PROVIDED RECORDS
--
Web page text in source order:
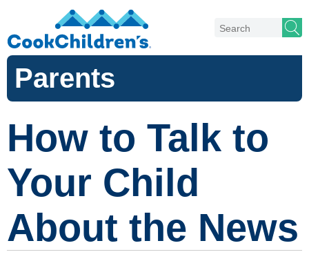
Parents
How to Talk to
Your Child
About the News
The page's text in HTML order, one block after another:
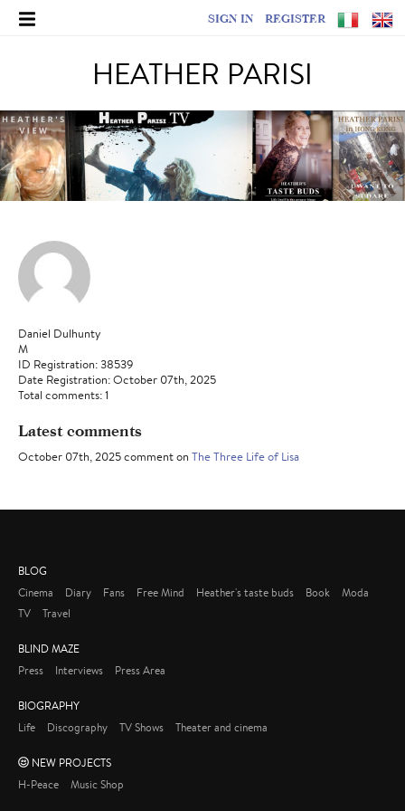
SIGN IN REGISTER
HEATHER PARISI
Daniel Dulhunty
M
ID Registration: 38539
Date Registration: October 07th, 2025
Total comments: 1
Latest comments
October 07th, 2025 comment on The Three Life of Lisa
BLOG
Cinema
Diary Fans Free Mind Heather's taste buds Book
Moda
TV
Travel
BLIND MAZE
Press
Interviews Press Area
BIOGRAPHY
Life
Discography TV Shows Theater and cinema
NEW PROJECTS
H-Peace
Music Shop
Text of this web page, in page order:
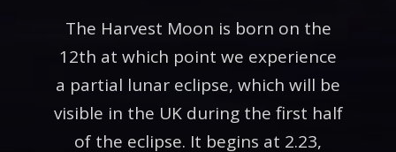
The Harvest Moon is born on the
12th at which point we experience
a partial lunar eclipse, which will be
visible in the UK during the first half
of the eclipse. It begins at 2.23,
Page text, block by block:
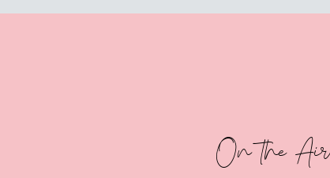
On the Air
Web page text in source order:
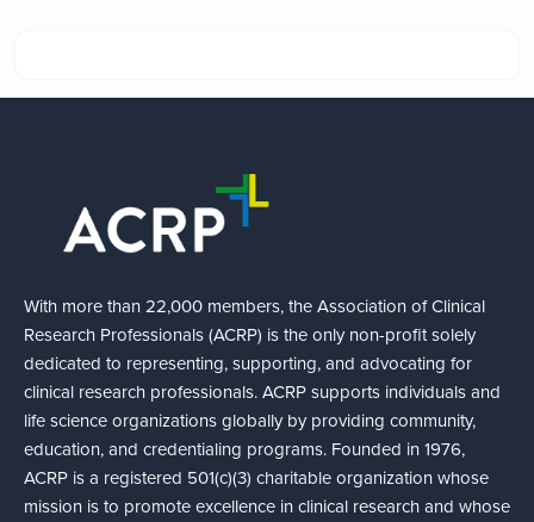
With more than 22,000 members, the Association of Clinical
Research Professionals (ACRP) is the only non-profit solely
dedicated to representing, supporting, and advocating for
clinical research professionals. ACRP supports individuals and
life science organizations globally by providing community,
education, and credentialing programs. Founded in 1976,
ACRP is a registered 501(c)(3) charitable organization whose
mission is to promote excellence in clinical research and whose
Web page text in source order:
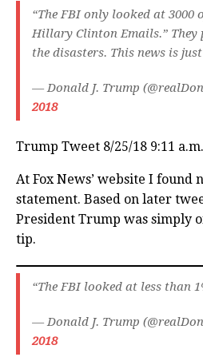
“The FBI only looked at 3000
Hillary Clinton Emails.” They
the disasters. This news is
— Donald J. Trump
2018
Trump Tweet 8/25/18 9:11 a.m.
At Fox News’ website I found
statement. Based on later
President Trump was simply
tip.
“The FBI looked at less than
— Donald J. Trump
2018
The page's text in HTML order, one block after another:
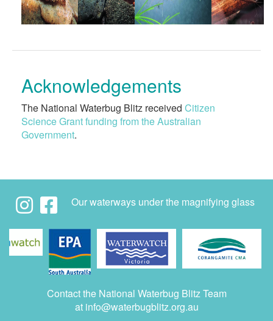
Acknowledgements
The National Waterbug Blitz received Citizen
Science Grant funding from the Australian
Government.
Our waterways under the magnifying glass
Contact the National Waterbug Blitz Team
at info@waterbugblitz.org.au
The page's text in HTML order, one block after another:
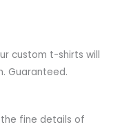
custom t-shirts will
Guaranteed.
fine details of
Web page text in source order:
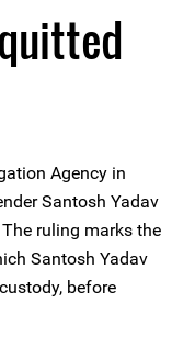
Agency in
Santosh Yadav
ruling marks the
Santosh Yadav
before
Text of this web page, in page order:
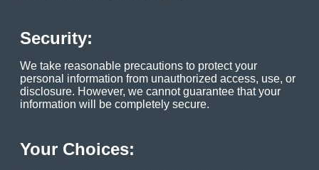
Security:
We take reasonable precautions to protect your
personal information from unauthorized access, use, or
disclosure. However, we cannot guarantee that your
information will be completely secure.
Your Choices:
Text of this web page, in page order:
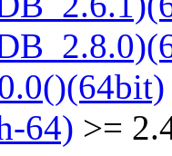
64) >=
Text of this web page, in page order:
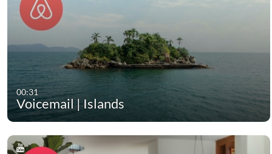
00:31
Voicemail | Islands
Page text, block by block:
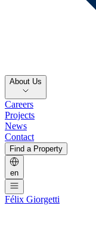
--
WHAT THE EXERCISE ASKS
Word for word, restate the records shown above, minus the pictures.

YOUR RESPONSE
Web page text in source order:
Parents
How to Talk to
Your Child
About the News
The page's text in HTML order, one block after another:
SIGN IN REGISTER
HEATHER PARISI
Daniel Dulhunty
M
ID Registration: 38539
Date Registration: October 07th, 2025
Total comments: 1
Latest comments
October 07th, 2025 comment on The Three Life of Lisa
BLOG
Cinema
Diary Fans Free Mind Heather's taste buds Book
Moda
TV
Travel
BLIND MAZE
Press
Interviews Press Area
BIOGRAPHY
Life
Discography TV Shows Theater and cinema
NEW PROJECTS
H-Peace
Music Shop
Text of this web page, in page order:
The Harvest Moon is born on the
12th at which point we experience
a partial lunar eclipse, which will be
visible in the UK during the first half
of the eclipse. It begins at 2.23,
Page text, block by block:
On the Air
Web page text in source order:
With more than 22,000 members, the Association of Clinical
Research Professionals (ACRP) is the only non-profit solely
dedicated to representing, supporting, and advocating for
clinical research professionals. ACRP supports individuals and
life science organizations globally by providing community,
education, and credentialing programs. Founded in 1976,
ACRP is a registered 501(c)(3) charitable organization whose
mission is to promote excellence in clinical research and whose
Web page text in source order:
“The FBI only looked at 3000
Hillary Clinton Emails.” They
the disasters. This news is
— Donald J. Trump
2018
Trump Tweet 8/25/18 9:11 a.m.
At Fox News’ website I found
statement. Based on later
President Trump was simply
tip.
“The FBI looked at less than
— Donald J. Trump
2018
The page's text in HTML order, one block after another:
Acknowledgements
The National Waterbug Blitz received Citizen
Science Grant funding from the Australian
Government.
Our waterways under the magnifying glass
Contact the National Waterbug Blitz Team
at info@waterbugblitz.org.au
The page's text in HTML order, one block after another:
custom t-shirts will
Guaranteed.
fine details of
Web page text in source order:
Agency in
Santosh Yadav
ruling marks the
Santosh Yadav
before
Text of this web page, in page order:
Security:
We take reasonable precautions to protect your
personal information from unauthorized access, use, or
disclosure. However, we cannot guarantee that your
information will be completely secure.
Your Choices:
Text of this web page, in page order:
64) >=
Text of this web page, in page order:
00:31
Voicemail | Islands
Page text, block by block:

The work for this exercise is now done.